The Drama of the World Deserves Witnesses
Podróżowanie, by rozwinąć własny
sposób widzenia
Jesteśmy w centrum wydarzeń – nawet po niemal sześciu dekadach od dnia zrobienia zdjęcia. Joel Meyerowitz uchwycił dramatyczny moment na ulicach Paryża latem 1967 roku, który porusza nas do dziś: scena rozgrywa się na stacji metra Chaussée d'Antin, na skrzyżowaniu ruchliwego Boulevard Haussmann i Rue La Fayette. Młody mężczyzna w garniturze i krawacie leży na plecach z wyciągniętymi rękoma przy wyjściu ze stacji metra. Łańcuchy barierek przy wejściu ocierają się o jego białą koszulę, wygląda, jakby właśnie upadł. Wszystko wydaje się zamrożone – przechodnie i handlarze zatrzymali się, patrzą pytająco, zaciekawieni, wydają się zakłopotani, w tle widać tworzący się korek uliczny. Meyerowitz uchwycił ten moment wysokiego, emocjonalnego napięcia i złożonych wydarzeń aparatem Leica M2 i na kolorowym filmie. Motyw staje jeszcze bardziej enigmatyczny przez osobę znajdującą się w centrum zdjęcia: robotnik z młotkiem przeciska się między wznoszącym się masztem w stylu secesyjnym przy wejściu do metra a metalowymi łańcuchami barierek, chcąc obojętnie przejść nad leżącym na ziemi mężczyzną. Współczucie, ale także dziwne połączenie między robotnikiem z młotkiem a leżącym mężczyzną, jakie spostrzega każda osoba oglądająca fotografię, decydują o dramatyzmie zdjęcia, który można odczuć do dziś. Meyerowitz uchwycił ten moment odruchowo i wyciągnął na podstawie niego znacznie więcej wniosków: „Co jest większym dramatem życia w mieście – fikcyjne spotkanie się dwóch postaci, które jest tu sugerowane, czy obojętność jednej z nich wobec drugiej, która jest tu faktem? Fotografia pozwala na takie sprzeczności w codziennym życiu, co więcej, pobudza je”.
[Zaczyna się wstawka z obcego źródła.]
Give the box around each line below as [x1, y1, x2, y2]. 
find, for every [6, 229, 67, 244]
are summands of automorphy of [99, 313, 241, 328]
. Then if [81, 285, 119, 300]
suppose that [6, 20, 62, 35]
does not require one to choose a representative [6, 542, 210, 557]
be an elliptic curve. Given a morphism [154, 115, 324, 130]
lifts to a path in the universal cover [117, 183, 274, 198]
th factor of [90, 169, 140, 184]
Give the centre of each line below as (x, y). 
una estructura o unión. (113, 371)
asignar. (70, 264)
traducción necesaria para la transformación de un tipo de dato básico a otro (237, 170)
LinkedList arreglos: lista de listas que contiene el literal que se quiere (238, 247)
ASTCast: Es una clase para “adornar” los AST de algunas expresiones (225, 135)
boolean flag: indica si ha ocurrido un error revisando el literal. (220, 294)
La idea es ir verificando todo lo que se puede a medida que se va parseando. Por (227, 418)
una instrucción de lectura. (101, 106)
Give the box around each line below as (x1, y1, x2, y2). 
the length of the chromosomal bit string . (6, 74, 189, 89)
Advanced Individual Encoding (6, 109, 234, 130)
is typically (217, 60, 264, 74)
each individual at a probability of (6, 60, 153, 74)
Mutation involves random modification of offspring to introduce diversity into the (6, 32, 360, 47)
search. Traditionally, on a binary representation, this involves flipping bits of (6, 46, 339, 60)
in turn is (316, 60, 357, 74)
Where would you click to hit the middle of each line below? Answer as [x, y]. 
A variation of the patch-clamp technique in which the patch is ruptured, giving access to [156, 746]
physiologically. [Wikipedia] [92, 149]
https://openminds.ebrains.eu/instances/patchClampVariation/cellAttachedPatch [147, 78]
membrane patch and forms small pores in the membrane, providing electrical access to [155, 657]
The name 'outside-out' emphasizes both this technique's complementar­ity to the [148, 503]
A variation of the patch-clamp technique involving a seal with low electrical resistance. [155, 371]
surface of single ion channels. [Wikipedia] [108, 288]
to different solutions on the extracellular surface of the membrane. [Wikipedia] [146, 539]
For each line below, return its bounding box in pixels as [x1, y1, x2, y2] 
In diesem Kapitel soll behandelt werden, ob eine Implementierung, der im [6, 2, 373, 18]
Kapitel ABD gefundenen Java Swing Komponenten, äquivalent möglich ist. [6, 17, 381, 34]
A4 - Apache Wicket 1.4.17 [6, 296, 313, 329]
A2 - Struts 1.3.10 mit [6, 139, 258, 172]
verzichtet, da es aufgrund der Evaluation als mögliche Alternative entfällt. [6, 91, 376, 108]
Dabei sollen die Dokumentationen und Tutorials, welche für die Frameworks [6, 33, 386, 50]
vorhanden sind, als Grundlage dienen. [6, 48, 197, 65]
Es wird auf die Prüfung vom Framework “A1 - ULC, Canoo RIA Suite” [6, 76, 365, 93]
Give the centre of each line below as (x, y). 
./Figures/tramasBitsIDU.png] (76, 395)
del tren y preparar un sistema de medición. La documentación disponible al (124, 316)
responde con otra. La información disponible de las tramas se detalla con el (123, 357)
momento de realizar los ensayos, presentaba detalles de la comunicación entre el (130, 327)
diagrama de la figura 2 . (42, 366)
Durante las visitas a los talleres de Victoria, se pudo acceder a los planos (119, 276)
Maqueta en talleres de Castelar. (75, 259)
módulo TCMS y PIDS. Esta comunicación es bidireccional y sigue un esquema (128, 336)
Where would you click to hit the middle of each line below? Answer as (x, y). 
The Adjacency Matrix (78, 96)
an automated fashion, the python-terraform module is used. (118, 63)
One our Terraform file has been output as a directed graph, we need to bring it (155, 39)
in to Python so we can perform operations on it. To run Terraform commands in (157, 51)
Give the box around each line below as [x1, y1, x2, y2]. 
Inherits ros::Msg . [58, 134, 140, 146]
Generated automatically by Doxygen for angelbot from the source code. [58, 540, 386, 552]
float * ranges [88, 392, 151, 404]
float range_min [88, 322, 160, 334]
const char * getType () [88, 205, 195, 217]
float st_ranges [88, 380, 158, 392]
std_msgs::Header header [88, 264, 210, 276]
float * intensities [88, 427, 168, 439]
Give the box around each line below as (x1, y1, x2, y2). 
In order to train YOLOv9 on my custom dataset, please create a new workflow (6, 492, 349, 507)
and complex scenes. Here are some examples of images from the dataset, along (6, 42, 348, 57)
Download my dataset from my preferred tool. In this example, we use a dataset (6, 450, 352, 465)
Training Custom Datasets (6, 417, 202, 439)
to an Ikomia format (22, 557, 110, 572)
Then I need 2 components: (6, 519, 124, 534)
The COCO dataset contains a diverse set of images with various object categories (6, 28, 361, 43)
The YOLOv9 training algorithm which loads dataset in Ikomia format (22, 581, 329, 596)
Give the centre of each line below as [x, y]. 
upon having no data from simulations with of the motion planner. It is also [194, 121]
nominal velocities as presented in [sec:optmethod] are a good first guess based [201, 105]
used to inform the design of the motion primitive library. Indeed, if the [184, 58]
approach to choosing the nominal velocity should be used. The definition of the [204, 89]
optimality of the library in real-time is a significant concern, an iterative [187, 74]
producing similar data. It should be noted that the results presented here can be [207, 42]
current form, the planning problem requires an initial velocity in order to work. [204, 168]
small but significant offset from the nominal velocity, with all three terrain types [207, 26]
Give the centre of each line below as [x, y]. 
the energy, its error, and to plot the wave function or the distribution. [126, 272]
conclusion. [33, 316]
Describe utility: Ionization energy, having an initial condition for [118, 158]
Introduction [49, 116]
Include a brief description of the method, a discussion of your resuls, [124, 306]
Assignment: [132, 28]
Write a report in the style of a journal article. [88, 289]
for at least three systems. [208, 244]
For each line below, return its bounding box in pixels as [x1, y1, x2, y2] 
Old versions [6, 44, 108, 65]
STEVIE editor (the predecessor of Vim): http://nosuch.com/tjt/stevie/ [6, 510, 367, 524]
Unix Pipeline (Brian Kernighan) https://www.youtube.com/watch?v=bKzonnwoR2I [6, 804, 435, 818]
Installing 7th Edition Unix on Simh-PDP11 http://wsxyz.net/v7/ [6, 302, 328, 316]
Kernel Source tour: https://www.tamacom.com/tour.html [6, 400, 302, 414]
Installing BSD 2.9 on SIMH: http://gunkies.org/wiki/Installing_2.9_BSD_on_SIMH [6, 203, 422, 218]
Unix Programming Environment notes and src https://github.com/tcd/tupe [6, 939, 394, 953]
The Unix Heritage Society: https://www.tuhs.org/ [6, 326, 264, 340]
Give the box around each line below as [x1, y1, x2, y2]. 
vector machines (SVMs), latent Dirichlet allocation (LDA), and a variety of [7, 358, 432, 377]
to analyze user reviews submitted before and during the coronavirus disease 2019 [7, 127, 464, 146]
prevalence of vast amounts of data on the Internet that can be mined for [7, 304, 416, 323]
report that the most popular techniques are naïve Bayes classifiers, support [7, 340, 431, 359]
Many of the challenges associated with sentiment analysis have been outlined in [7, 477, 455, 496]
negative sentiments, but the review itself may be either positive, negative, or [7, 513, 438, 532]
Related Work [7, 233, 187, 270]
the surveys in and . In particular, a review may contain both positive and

Fotografia polega na byciu maksymalnie obecnym.
Joel Meyerowitz
Jako uważny obserwator, fotograf zaobserwował wyjątkową scenę i zatrzymał ją na wieczność z ruchliwego przepływu miejskiego życia. Doświadczenia z podróży do Europy odzwierciedlają przełomową sytuację w życiu fotografa i były decydujące dla jego przyszłej kariery: „W 1966 roku zarobiłem tyle pieniędzy, że pomyślałem, że mogę pojechać na rok do Europy i tylko fotografować. Być może to właśnie ta nieograniczona otwartość wobec życia umożliwiła mi szczerą i pełną ciekawości gotowość, by pozwolić niektórym rzeczom odejść i pójść o krok dalej. Z pewnością wpłynęła ona na mój sposób widzenia w Europie. Nigdy nie byłem szczęśliwszy i bardziej chętny, by zobaczyć świat. Znalazłem swój charakter, jeśli można tak w ogóle powiedzieć. Byłem nieustraszony, gdy chodziło o odkrywanie miejsc, grup lub sytuacji, które nigdy wcześniej nie byłyby dla mnie dostępne. Jakby noszenie aparatu dawało mi licencję na widzenie, a te bodźce dały początek małym odkryciom, na których opiera się fotografia. Wiem, że doświadczenie fotografowania w Europie zmieniło mnie i dało mi perspektywę. Tego właśnie potrzebowałem, aby odnaleźć siebie, a także po powrocie do domu zobaczyć Amerykę w inny sposób”.

Fotografia pozwoliła mi zrozumieć ten świat i moje miejsce w nim, moją filozofię sztuki i życia.